Pada 2024, Pusat Pelaporan dan Analisis Transaksi Keuangan (PPATK) mencatat setidaknya 182 kasus penipuan terkait konser yang dilaporkan, dengan total transaksi mencurigakan mencapai Rp2,3 miliar. Angka ini melonjak signifikan dari 119 kasus di tahun 2022, dengan transaksi mencurigakan mencapai Rp735 juta. Merespons hal ini, musisi Ananda Badudu dari kelompok musik Banda Neira, mengatakan bahwa penggunaan bot untuk beli tiket konser adalah contoh pemanfaatan teknologi untuk tujuan yang salah. Penggunaan bot juga merugikan industri musik dan publik.

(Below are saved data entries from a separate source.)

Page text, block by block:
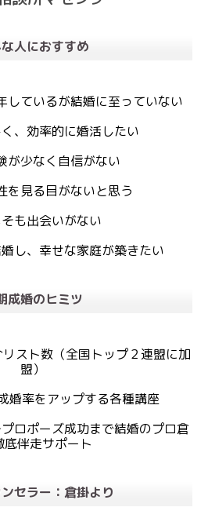
人におすすめ
しているが結婚に至っていない
く、効率的に婚活したい
が少なく自信がない
を見る目がないと思う
そも出会いがない
し、幸せな家庭が築きたい
成婚のヒミツ
スト数（全国トップ２連盟に加
盟）
婚率をアップする各種講座
ロポーズ成功まで結婚のプロ倉
底伴走サポート
セラー：倉掛より
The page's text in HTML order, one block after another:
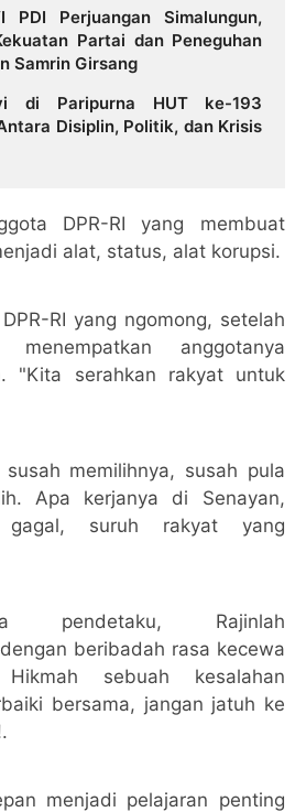
PDI Perjuangan Simalungun,
Partai dan Peneguhan
Samrin Girsang
di Paripurna HUT ke-193
DPR-RI yang membuat
alat, status, alat korupsi.
RI yang ngomong, setelah
anggotanya
"Kita serahkan rakyat untuk
memilihnya, susah pula
Apa kerjanya di Senayan,
gagal, suruh rakyat yang
pendetaku, Rajinlah
beribadah rasa kecewa
sebuah kesalahan
bersama, jangan jatuh ke
menjadi pelajaran penting
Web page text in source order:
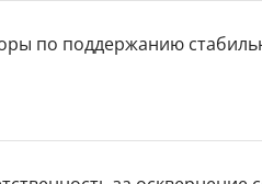
по поддержанию
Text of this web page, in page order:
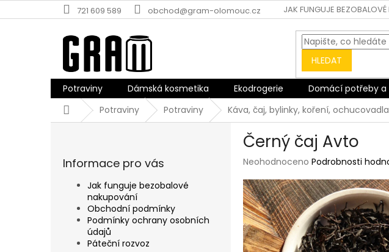
na
721 609 589 obchod@gram-olomouc.cz JAK FUNGUJE
HLEDAT
Potraviny Dámská kosmetika Ekodrogerie Domácí potřeby
DomůPotraviny Potraviny Káva, čaj, bylinky, koření, ochucovadla
Informace pro vás
Jak funguje bezobalové
nakupování
Obchodní podmínky
Podmínky ochrany osobních
údajů
Páteční rozvoz
Černý čaj Avto
Průměrné
produktu
je
0,0
z
5
hvězdiček.
Neohodnoceno Podrobnosti
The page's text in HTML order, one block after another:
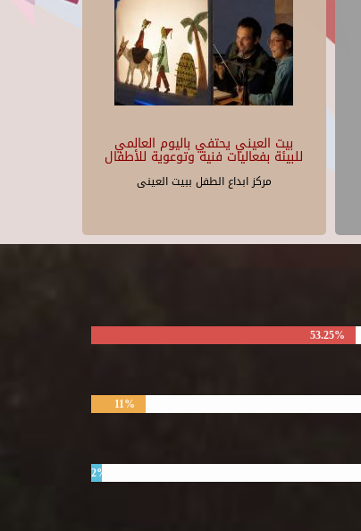
بيت العيني يحتفي باليوم العالمي
للبيئة بفعاليات فنية وتوعوية للأطفال
مركز ابداع الطفل ببيت العينى
53.25%
11%
2%
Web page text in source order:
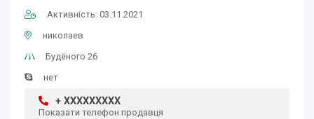
Активність: 03.11.2021
николаев
Будёного 26
нет
+ XXXXXXXXX
Показати телефон продавця
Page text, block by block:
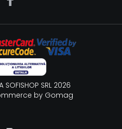
SRL 2026
by Gomag
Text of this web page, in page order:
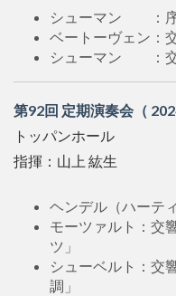
シューマン ：序
ベートーヴェン：
シューマン ：交
第92回 定期演奏会（
トッパンホール
指揮：山上 紘生
ヘンデル（ハーテ
モーツァルト：交
ツ」
シューベルト：交
調」
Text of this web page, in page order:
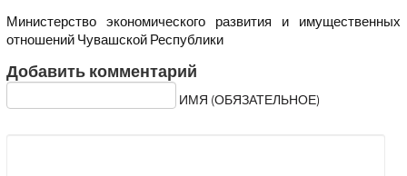
Министерство экономического развития и имущественных
отношений Чувашской Республики
Добавить комментарий
ИМЯ (ОБЯЗАТЕЛЬНОЕ)

Menurutnya, dana dari konsumen seharusnya dimanfaatkan untuk menutup produksi atau memberi profit bagi promotor dan artis untuk menjamin perputaran dan kesinambungan industri, tapi calo menggiringnya ke luar ekosistem sehingga merugikan stakeholder utama dalam industri yakni konsumen, artis, dan promotor. "Bot sangat merugikan publik karena orang yang benar-benar hendak membeli tiket atau ikut war tiket akan kalah oleh bot yang dioperasikan oleh calo yang akan menjual ulang tiket dengan harga yang lebih mahal," kata Ananda dalam keterangan tertulis, dikutip pada Ahad (9/3/2025).
Untuk menekan praktik kecurangan ini, Tools for Humanity, sebuah perusahaan teknologi global, menghadirkan teknologi Proof of Human (PoH) melalui World. Teknologi ini dirancang untuk memastikan bahwa hanya manusia asli, bukan bot, yang dapat membeli tiket konser. Teknologi PoH mengintegrasikan langkah-langkah verifikasi yang mengharuskan pengguna membuktikan identitas mereka sebagai manusia asli secara anonim melalui verifikasi iris mata menggunakan Orb.

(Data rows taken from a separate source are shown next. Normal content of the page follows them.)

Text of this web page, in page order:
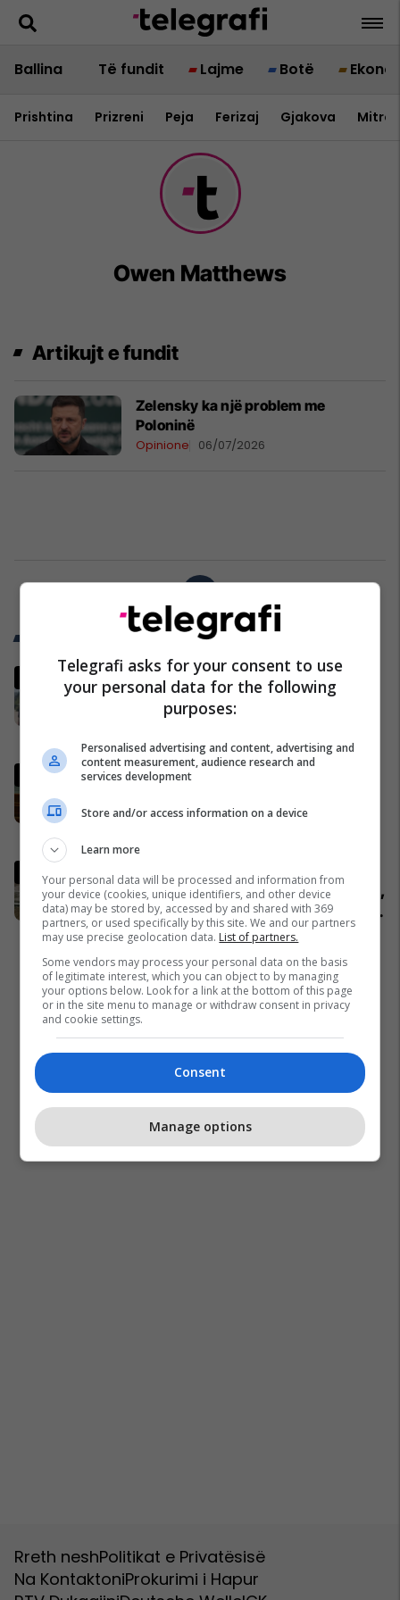
Ballina Të fundit Lajme Botë
Prishtina Prizreni Peja Ferizaj Gjakova
Owen Matthews
Artikujt e fundit
Zelensky ka një problem me
Poloninë
Opinione 06/07/2026
Trend Telegrafi
“Marre duhet me ju ardhë, turp
për votat që i keni”, njëri nga
protestuesit i drejtohet Bedri
Ndërpritet seanca, Kurti nuk
kryeparlamentar - kërkon kohë
Pacolli: Nëse Shqipëria zgjidh
kontratën për Aeroportin e Vlorës,
MABCO do t’i drejtohet arbitrazhit
ndërkombëtar
Shqipëri
Rreth neshPolitikat e Privatësisë
Na KontaktoniProkurimi i Hapur
Telegrafi asks for your consent to use
your personal data for the following
purposes:
Personalised advertising and content, advertising and
content measurement, audience research and
services development
Store and/or access information on a device
Learn more
Your personal data will be processed and information from
your device (cookies, unique identifiers, and other device
data) may be stored by, accessed by and shared with 369
partners, or used specifically by this site. We and our partners
may use precise geolocation data. List of partners.
Some vendors may process your personal data on the basis
of legitimate interest, which you can object to by managing
your options below. Look for a link at the bottom of this page
or in the site menu to manage or withdraw consent in privacy
and cookie settings.
Consent
Manage options
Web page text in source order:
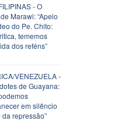
- O
Marawi: “Apelo
do Pe. Chito:
tememos
dos reféns”
VENEZUELA -
de Guayana:
em silêncio
repressão”

Hal ini dinilai tidak hanya akan melindungi para penggemar musik dari praktik percaloan dan penipuan tiket, tetapi juga memungkinkan penyelenggara atau promotor acara untuk mendapatkan data penjualan yang lebih akurat. General Manager Tools for Humanity Indonesia, Wafa Taftazani, menilai Proof of Human bukan sekadar solusi teknologi, tetapi juga sebuah langkah nyata untuk membangun ekosistem digital yang lebih adil dan aman bagi semua orang, termasuk komunitas musik di Indonesia.
“Kami percaya bahwa dengan mengadopsi teknologi ini, para penggemar musik nantinya dapat terlindungi dari penipuan dan pada akhirnya mendukung pertumbuhan industri musik yang lebih sehat,” kata dia.